----- INPUT DATA
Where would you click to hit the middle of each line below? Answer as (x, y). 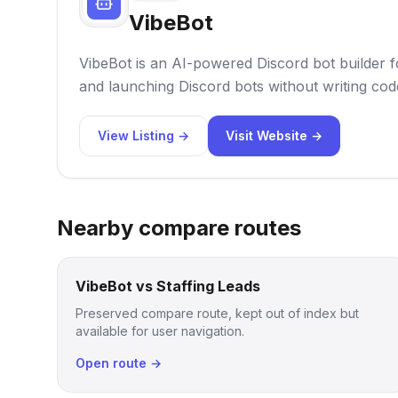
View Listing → (143, 135)
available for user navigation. (160, 331)
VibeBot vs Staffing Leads (168, 286)
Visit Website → (274, 135)
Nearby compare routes (179, 228)
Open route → (119, 363)
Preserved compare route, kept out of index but (217, 313)
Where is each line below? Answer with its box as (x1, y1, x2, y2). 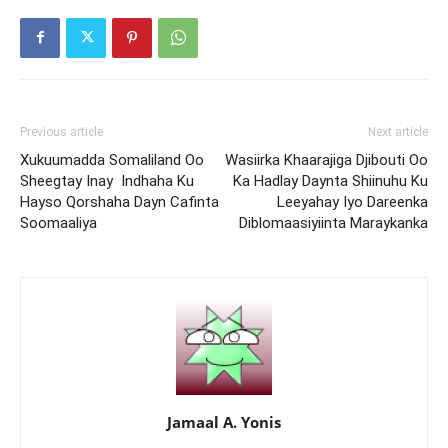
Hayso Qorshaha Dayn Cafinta (20, 192, 219, 211)
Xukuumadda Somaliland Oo (20, 150, 204, 169)
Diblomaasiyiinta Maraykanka (239, 213, 428, 232)
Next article (368, 124, 428, 139)
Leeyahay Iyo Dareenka (277, 192, 428, 211)
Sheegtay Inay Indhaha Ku (20, 171, 194, 190)
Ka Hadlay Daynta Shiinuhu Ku (233, 171, 428, 190)
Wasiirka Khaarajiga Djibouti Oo (225, 150, 428, 169)
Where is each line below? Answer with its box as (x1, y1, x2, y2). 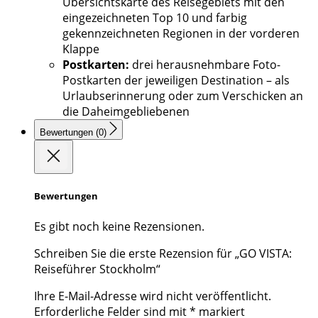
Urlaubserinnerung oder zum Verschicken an (62, 88, 303, 104)
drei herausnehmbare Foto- (129, 57, 280, 73)
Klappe (62, 41, 99, 57)
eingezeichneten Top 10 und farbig (62, 10, 247, 26)
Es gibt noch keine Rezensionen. (34, 218, 204, 234)
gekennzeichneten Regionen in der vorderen (62, 26, 300, 42)
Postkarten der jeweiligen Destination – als (62, 72, 290, 89)
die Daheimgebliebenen (62, 104, 190, 120)
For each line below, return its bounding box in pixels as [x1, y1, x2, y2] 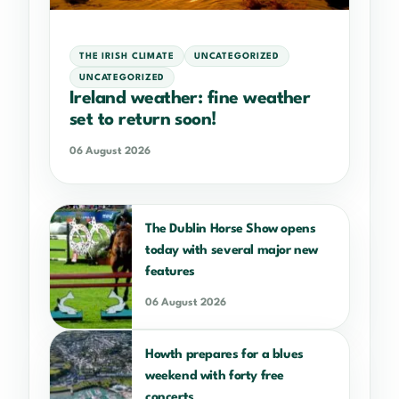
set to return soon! [69, 110, 217, 129]
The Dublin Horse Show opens [145, 222, 316, 235]
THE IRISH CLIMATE [79, 51, 175, 61]
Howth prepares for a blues [145, 347, 304, 361]
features [145, 265, 195, 278]
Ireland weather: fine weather [69, 89, 311, 108]
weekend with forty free [145, 369, 284, 382]
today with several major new [145, 243, 319, 256]
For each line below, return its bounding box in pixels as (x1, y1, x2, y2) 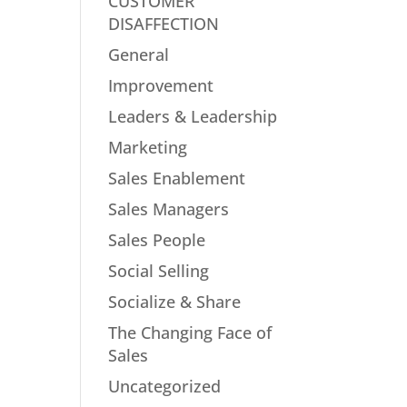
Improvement (108, 74, 214, 96)
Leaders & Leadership (108, 105, 278, 127)
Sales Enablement (108, 167, 246, 189)
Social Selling (108, 260, 210, 282)
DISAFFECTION (108, 13, 220, 35)
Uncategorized (108, 375, 222, 397)
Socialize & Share (108, 291, 242, 313)
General (108, 44, 170, 65)
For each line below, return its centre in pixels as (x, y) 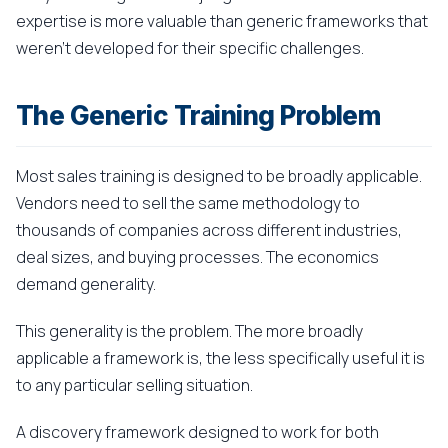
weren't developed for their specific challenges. (190, 48)
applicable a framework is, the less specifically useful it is (220, 358)
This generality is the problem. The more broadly (189, 331)
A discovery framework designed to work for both (197, 432)
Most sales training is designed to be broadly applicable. (219, 176)
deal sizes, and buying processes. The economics (197, 257)
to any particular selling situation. (134, 385)
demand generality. (86, 284)
----------
### EXERCISE INSTRUCTIONS
Print the material exactly as given, but not the pictures.

### PROBLEM SOLUTION
Where would you click to hit the middle of each line below? Answer as (x, y). 
View Listing → (143, 135)
available for user navigation. (160, 331)
VibeBot vs Staffing Leads (168, 286)
Visit Website → (274, 135)
Nearby compare routes (179, 228)
Open route → (119, 363)
Preserved compare route, kept out of index but (217, 313)
Where is each line below? Answer with its box as (x1, y1, x2, y2). 
Hayso Qorshaha Dayn Cafinta (20, 192, 219, 211)
Xukuumadda Somaliland Oo (20, 150, 204, 169)
Diblomaasiyiinta Maraykanka (239, 213, 428, 232)
Next article (368, 124, 428, 139)
Leeyahay Iyo Dareenka (277, 192, 428, 211)
Sheegtay Inay Indhaha Ku (20, 171, 194, 190)
Ka Hadlay Daynta Shiinuhu Ku (233, 171, 428, 190)
Wasiirka Khaarajiga Djibouti Oo (225, 150, 428, 169)
Where is each line below? Answer with its box as (x1, y1, x2, y2). 
Urlaubserinnerung oder zum Verschicken an (62, 88, 303, 104)
drei herausnehmbare Foto- (129, 57, 280, 73)
Klappe (62, 41, 99, 57)
eingezeichneten Top 10 und farbig (62, 10, 247, 26)
Es gibt noch keine Rezensionen. (34, 218, 204, 234)
gekennzeichneten Regionen in der vorderen (62, 26, 300, 42)
Postkarten der jeweiligen Destination – als (62, 72, 290, 89)
die Daheimgebliebenen (62, 104, 190, 120)
For each line below, return its bounding box in pixels as [x1, y1, x2, y2] 
set to return soon! [69, 110, 217, 129]
The Dublin Horse Show opens [145, 222, 316, 235]
THE IRISH CLIMATE [79, 51, 175, 61]
Howth prepares for a blues [145, 347, 304, 361]
features [145, 265, 195, 278]
Ireland weather: fine weather [69, 89, 311, 108]
weekend with forty free [145, 369, 284, 382]
today with several major new [145, 243, 319, 256]
For each line below, return its bounding box in pixels as (x1, y1, x2, y2) 
Improvement (108, 74, 214, 96)
Leaders & Leadership (108, 105, 278, 127)
Sales Enablement (108, 167, 246, 189)
Social Selling (108, 260, 210, 282)
DISAFFECTION (108, 13, 220, 35)
Uncategorized (108, 375, 222, 397)
Socialize & Share (108, 291, 242, 313)
General (108, 44, 170, 65)
For each line below, return its centre in pixels as (x, y) 
weren't developed for their specific challenges. (190, 48)
applicable a framework is, the less specifically useful it is (220, 358)
This generality is the problem. The more broadly (189, 331)
A discovery framework designed to work for both (197, 432)
Most sales training is designed to be broadly applicable. (219, 176)
deal sizes, and buying processes. The economics (197, 257)
to any particular selling situation. (134, 385)
demand generality. (86, 284)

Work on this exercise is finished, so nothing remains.